**Raw data**
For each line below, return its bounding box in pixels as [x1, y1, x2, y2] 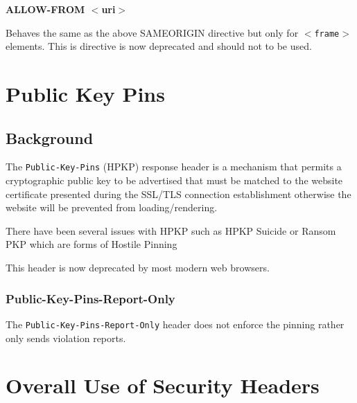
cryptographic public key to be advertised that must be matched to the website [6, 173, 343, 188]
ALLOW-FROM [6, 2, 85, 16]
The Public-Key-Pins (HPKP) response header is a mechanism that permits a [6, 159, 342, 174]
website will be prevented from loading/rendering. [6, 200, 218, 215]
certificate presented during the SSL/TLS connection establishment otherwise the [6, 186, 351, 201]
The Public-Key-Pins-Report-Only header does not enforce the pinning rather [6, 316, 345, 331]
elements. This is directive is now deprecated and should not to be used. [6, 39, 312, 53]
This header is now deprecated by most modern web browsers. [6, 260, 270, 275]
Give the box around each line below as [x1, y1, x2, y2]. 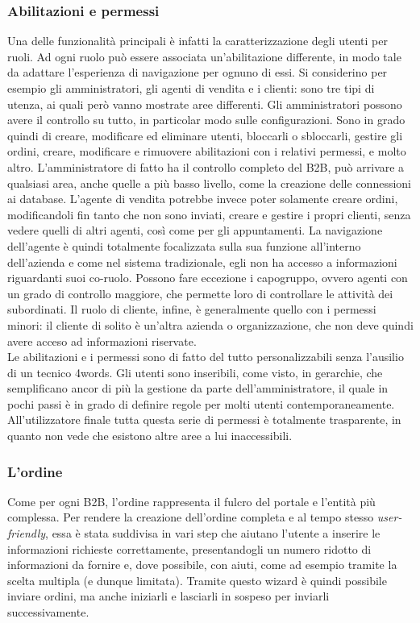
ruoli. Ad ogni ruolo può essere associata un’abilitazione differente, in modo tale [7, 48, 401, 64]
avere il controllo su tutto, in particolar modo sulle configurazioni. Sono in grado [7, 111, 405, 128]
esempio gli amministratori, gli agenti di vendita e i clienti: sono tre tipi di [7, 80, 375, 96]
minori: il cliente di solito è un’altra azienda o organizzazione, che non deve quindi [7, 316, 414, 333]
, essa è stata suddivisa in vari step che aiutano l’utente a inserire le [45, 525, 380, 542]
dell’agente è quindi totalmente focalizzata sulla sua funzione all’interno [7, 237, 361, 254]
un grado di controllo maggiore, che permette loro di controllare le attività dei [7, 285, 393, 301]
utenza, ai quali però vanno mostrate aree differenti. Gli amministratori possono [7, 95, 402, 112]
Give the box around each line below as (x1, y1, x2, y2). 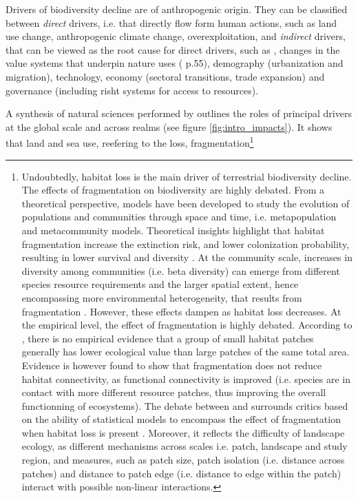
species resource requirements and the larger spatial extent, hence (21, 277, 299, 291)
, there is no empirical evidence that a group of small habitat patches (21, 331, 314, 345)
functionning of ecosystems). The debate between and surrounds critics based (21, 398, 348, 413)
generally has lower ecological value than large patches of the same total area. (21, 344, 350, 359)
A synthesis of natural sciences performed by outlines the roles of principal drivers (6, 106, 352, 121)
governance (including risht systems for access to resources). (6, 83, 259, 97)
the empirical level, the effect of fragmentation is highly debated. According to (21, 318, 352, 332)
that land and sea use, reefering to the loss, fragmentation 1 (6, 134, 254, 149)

**Your assignment**
From the data above, reproduce word for word the lines running from the line with "minori: il cliente" to the line with "un grado di", ends included.

**Result of the task**
minori: il cliente di solito è un’altra azienda o organizzazione, che non deve quindi [7, 316, 414, 333]
, essa è stata suddivisa in vari step che aiutano l’utente a inserire le [45, 525, 380, 542]
dell’agente è quindi totalmente focalizzata sulla sua funzione all’interno [7, 237, 361, 254]
un grado di controllo maggiore, che permette loro di controllare le attività dei [7, 285, 393, 301]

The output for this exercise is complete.